▶ _Task details_:
Read the lines below, and copy any that contain the string "from".
──────────
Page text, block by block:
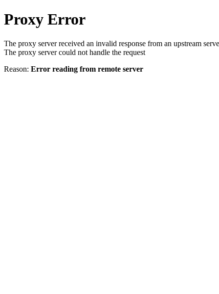
Proxy Error
The proxy server received an invalid response from an upstream
The proxy server could not handle the request
Reason: Error reading from remote server
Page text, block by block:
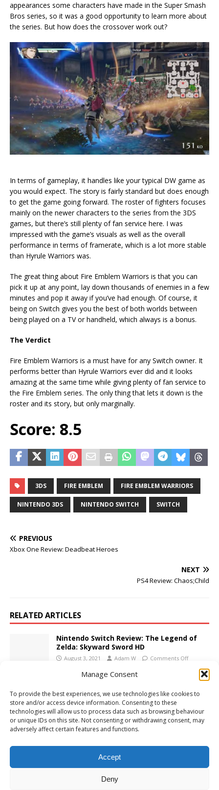
Manage Consent
To provide the best experiences, we use technologies like cookies to
store and/or access device information. Consenting to these
technologies will allow us to process data such as browsing behaviour
or unique IDs on this site. Not consenting or withdrawing consent, may
adversely affect certain features and functions.
Accept
Deny
appearances some characters have made in the Super Smash
Bros series, so it was a good opportunity to learn more about
the series. But how does the crossover work out?
In terms of gameplay, it handles like your typical DW game as
you would expect. The story is fairly standard but does enough
to get the game going forward. The roster of fighters focuses
mainly on the newer characters to the series from the 3DS
games, but there’s still plenty of fan service here. I was
impressed with the game’s visuals as well as the overall
performance in terms of framerate, which is a lot more stable
than Hyrule Warriors was.
The great thing about Fire Emblem Warriors is that you can
pick it up at any point, lay down thousands of enemies in a few
minutes and pop it away if you’ve had enough. Of course, it
being on Switch gives you the best of both worlds between
being played on a TV or handheld, which always is a bonus.
The Verdict
Fire Emblem Warriors is a must have for any Switch owner. It
performs better than Hyrule Warriors ever did and it looks
amazing at the same time while giving plenty of fan service to
the Fire Emblem series. The only thing that lets it down is the
roster and its story, but only marginally.
Score: 8.5
3DS FIRE EMBLEM FIRE EMBLEM WARRIORS
NINTENDO 3DS NINTENDO SWITCH SWITCH
PREVIOUS
Xbox One Review: Deadbeat Heroes
NEXT
PS4 Review: Chaos;Child
RELATED ARTICLES
Nintendo Switch Review: The Legend of
Zelda: Skyward Sword HD
August 3, 2021 Adam W Comments Off
November 23, 2020 Adam W Comments Off
June 9, 2022 Adam W Comments Off
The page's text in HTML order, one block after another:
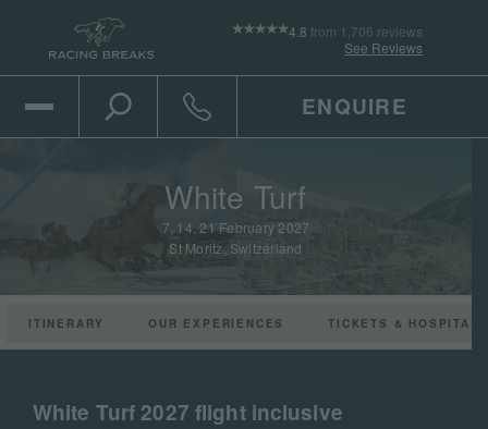
4.8 from 1,706 reviews
See Reviews
Open Mobile Menu
Toggle the search
Click to call ENQUIRE
White Turf
7, 14, 21 February 2027
St Moritz, Switzerland
ITINERARY OUR EXPERIENCES TICKETS &
White Turf 2027 flight inclusive
──────────
▶ _Result of this task_:
The proxy server received an invalid response from an upstream
Reason: Error reading from remote server
mainly on the newer characters to the series from the 3DS
4.8 from 1,706 reviews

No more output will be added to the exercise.